**ABOUT THIS TASK:** The answer must consist only of the lines from the line with "The following hooks are executed on the storage" to the line with "comparison_sdg : Die", both included, exactly as they stand below.

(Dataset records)
##############################

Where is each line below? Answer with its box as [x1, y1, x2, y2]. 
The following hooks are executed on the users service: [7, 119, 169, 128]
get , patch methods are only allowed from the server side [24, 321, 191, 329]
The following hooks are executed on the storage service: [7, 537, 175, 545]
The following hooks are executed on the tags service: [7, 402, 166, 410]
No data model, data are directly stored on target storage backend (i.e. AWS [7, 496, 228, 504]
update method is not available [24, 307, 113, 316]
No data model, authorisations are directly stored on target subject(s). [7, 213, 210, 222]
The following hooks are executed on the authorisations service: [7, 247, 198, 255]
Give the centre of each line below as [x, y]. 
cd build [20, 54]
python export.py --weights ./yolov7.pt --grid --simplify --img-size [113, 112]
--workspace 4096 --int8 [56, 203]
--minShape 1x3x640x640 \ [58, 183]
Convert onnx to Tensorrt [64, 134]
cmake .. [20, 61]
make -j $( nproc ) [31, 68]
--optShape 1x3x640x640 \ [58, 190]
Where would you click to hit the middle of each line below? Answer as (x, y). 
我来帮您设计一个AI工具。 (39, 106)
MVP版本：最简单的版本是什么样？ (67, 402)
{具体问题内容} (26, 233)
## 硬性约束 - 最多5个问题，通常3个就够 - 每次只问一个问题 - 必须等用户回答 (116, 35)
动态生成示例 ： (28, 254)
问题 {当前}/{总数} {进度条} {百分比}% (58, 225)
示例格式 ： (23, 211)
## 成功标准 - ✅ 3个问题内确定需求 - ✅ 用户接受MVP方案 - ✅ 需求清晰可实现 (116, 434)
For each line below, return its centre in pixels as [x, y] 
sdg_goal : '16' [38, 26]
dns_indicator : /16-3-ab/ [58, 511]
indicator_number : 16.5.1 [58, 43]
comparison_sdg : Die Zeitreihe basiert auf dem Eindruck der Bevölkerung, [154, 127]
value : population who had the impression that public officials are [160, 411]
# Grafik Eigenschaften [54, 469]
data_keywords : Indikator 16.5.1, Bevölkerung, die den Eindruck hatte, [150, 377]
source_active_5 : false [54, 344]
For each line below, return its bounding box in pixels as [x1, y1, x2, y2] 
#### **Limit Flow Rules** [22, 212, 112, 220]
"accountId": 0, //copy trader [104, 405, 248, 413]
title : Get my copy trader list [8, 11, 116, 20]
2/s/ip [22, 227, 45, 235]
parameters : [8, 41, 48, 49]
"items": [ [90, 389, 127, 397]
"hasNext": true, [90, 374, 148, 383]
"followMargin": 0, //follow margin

##############################

**TASK OUTPUT:**
The following hooks are executed on the storage service: [7, 537, 175, 545]
The following hooks are executed on the tags service: [7, 402, 166, 410]
No data model, data are directly stored on target storage backend (i.e. AWS [7, 496, 228, 504]
update method is not available [24, 307, 113, 316]
No data model, authorisations are directly stored on target subject(s). [7, 213, 210, 222]
The following hooks are executed on the authorisations service: [7, 247, 198, 255]
Give the centre of each line below as [x, y]. 
cd build [20, 54]
python export.py --weights ./yolov7.pt --grid --simplify --img-size [113, 112]
--workspace 4096 --int8 [56, 203]
--minShape 1x3x640x640 \ [58, 183]
Convert onnx to Tensorrt [64, 134]
cmake .. [20, 61]
make -j $( nproc ) [31, 68]
--optShape 1x3x640x640 \ [58, 190]
Where would you click to hit the middle of each line below? Answer as (x, y). 
我来帮您设计一个AI工具。 (39, 106)
MVP版本：最简单的版本是什么样？ (67, 402)
{具体问题内容} (26, 233)
## 硬性约束 - 最多5个问题，通常3个就够 - 每次只问一个问题 - 必须等用户回答 (116, 35)
动态生成示例 ： (28, 254)
问题 {当前}/{总数} {进度条} {百分比}% (58, 225)
示例格式 ： (23, 211)
## 成功标准 - ✅ 3个问题内确定需求 - ✅ 用户接受MVP方案 - ✅ 需求清晰可实现 (116, 434)
For each line below, return its centre in pixels as [x, y] 
sdg_goal : '16' [38, 26]
dns_indicator : /16-3-ab/ [58, 511]
indicator_number : 16.5.1 [58, 43]
comparison_sdg : Die Zeitreihe basiert auf dem Eindruck der Bevölkerung, [154, 127]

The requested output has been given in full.